### Task goal:
Every line containing the string "sistema" is to be copied from the records.

(Beginning of Available data)

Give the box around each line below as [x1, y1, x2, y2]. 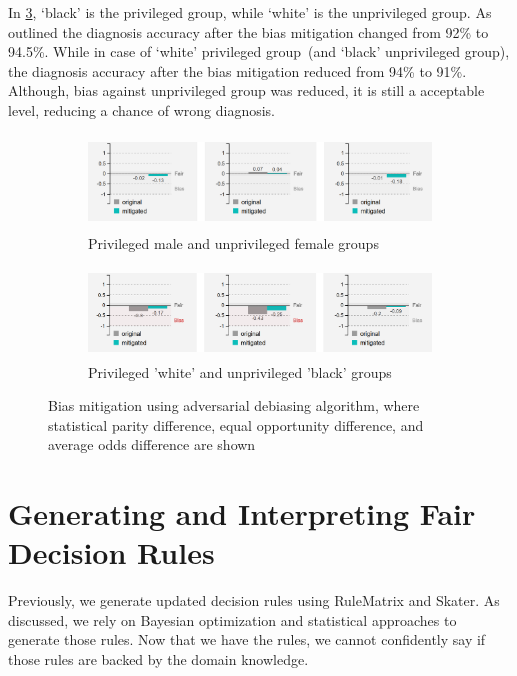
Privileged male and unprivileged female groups [88, 232, 379, 253]
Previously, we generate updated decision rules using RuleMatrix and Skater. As [8, 590, 500, 611]
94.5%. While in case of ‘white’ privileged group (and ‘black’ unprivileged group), [8, 41, 510, 62]
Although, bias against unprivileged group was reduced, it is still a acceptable [8, 80, 485, 101]
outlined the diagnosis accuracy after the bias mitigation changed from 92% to [8, 21, 489, 42]
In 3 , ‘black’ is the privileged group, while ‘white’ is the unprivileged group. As [8, 2, 492, 22]
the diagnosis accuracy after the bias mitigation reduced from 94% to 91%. [8, 60, 467, 81]
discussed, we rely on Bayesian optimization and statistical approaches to [8, 609, 457, 630]
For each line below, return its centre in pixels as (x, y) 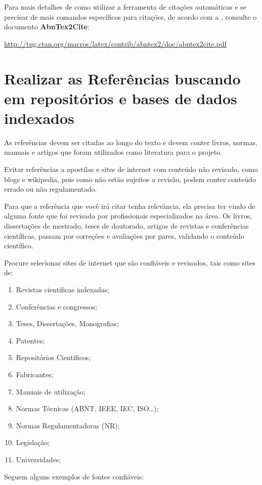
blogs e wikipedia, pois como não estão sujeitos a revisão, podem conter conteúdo (130, 179)
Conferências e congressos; (56, 306)
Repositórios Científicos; (53, 357)
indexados (39, 118)
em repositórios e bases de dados (121, 98)
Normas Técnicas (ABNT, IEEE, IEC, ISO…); (87, 408)
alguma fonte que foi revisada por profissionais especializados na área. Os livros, (128, 216)
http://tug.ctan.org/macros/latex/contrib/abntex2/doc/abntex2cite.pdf (115, 43)
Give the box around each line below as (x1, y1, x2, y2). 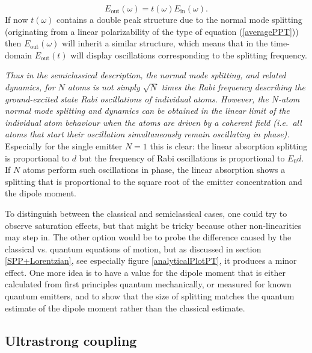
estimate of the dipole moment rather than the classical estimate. (5, 301, 245, 314)
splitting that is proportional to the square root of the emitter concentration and (5, 175, 302, 187)
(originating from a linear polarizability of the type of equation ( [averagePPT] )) (5, 25, 299, 37)
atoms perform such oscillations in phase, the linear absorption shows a (22, 163, 286, 176)
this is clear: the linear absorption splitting (150, 139, 308, 152)
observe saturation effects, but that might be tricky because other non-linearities (5, 219, 302, 231)
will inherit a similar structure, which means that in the (62, 37, 268, 49)
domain (5, 48, 32, 61)
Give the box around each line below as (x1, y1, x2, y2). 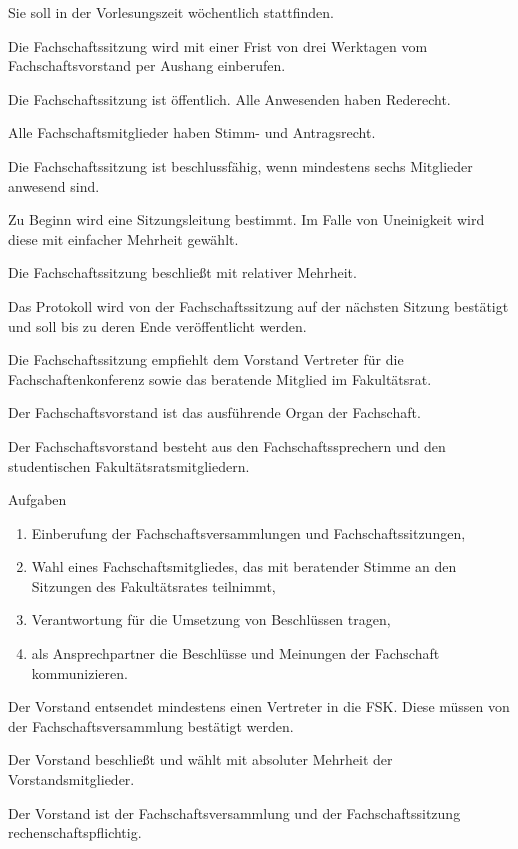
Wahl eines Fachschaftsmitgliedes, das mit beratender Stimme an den (31, 556, 457, 577)
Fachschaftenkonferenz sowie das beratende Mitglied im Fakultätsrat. (8, 368, 432, 389)
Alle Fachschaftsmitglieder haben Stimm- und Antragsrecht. (8, 122, 376, 143)
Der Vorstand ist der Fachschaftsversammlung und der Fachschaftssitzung (8, 802, 461, 823)
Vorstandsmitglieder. (8, 769, 135, 790)
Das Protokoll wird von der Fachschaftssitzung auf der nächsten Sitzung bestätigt (8, 295, 509, 316)
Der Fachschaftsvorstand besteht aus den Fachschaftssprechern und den (8, 435, 446, 456)
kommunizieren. (31, 662, 128, 683)
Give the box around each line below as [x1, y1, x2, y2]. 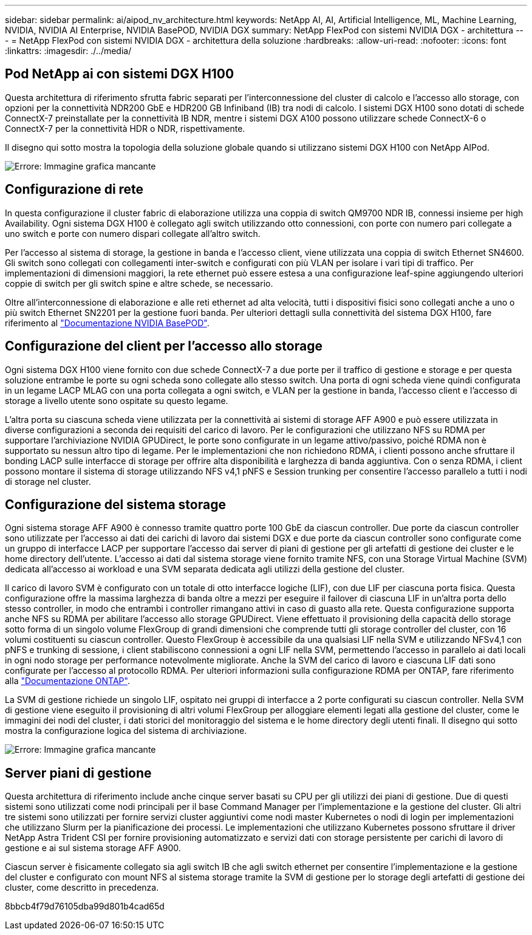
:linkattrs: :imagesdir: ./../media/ [5, 46, 132, 56]
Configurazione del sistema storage [5, 496, 226, 512]
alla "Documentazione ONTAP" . [5, 676, 130, 687]
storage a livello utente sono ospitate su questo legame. [5, 395, 228, 406]
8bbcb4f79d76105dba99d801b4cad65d [5, 901, 165, 912]
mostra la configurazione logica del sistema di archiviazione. [5, 725, 247, 736]
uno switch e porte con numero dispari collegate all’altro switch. [5, 228, 261, 239]
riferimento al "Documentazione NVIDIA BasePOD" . [5, 317, 210, 328]
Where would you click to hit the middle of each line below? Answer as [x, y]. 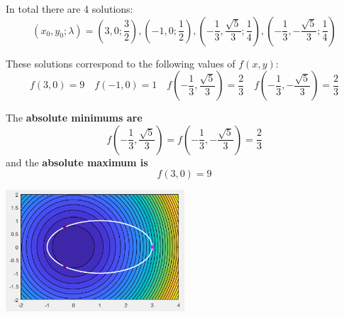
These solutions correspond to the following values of [121, 63]
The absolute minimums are [74, 118]
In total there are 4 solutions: [70, 9]
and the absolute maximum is [77, 162]
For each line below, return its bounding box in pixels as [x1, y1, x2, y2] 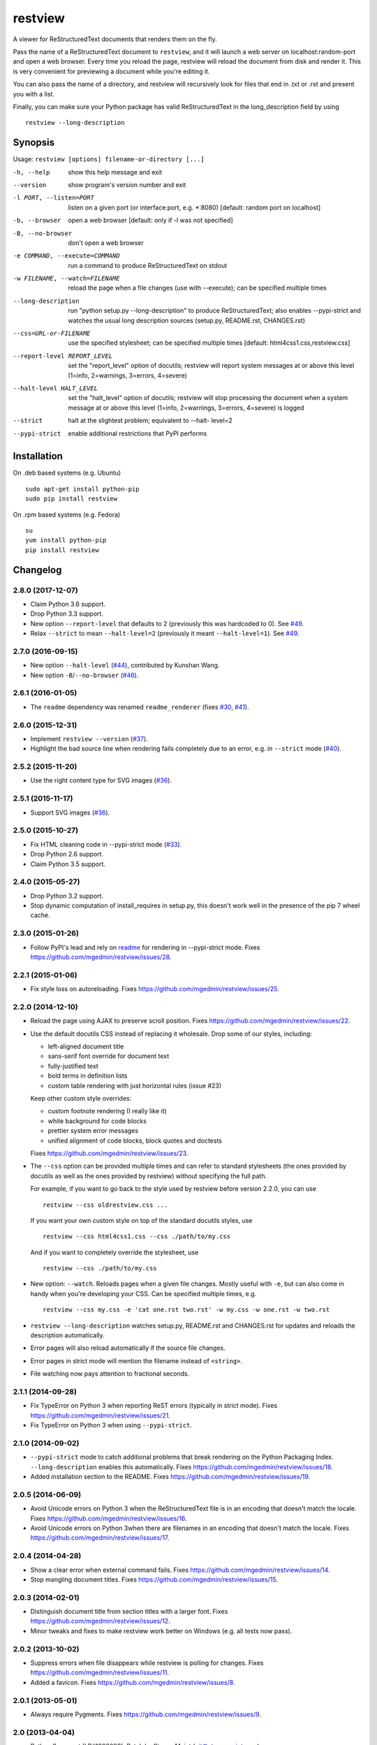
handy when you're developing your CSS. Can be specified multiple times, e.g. [30, 1289, 257, 1298]
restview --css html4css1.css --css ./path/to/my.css [43, 1233, 230, 1240]
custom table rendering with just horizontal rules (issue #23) [47, 1081, 222, 1090]
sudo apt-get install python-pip [25, 485, 140, 493]
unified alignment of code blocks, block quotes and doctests [47, 1136, 223, 1145]
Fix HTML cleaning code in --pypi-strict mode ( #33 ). [30, 840, 182, 848]
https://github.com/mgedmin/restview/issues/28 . [30, 953, 172, 961]
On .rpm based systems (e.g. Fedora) [13, 510, 121, 519]

(End of Available data)

### Solved exercise:
Configurazione del sistema storage [5, 496, 226, 512]
mostra la configurazione logica del sistema di archiviazione. [5, 725, 247, 736]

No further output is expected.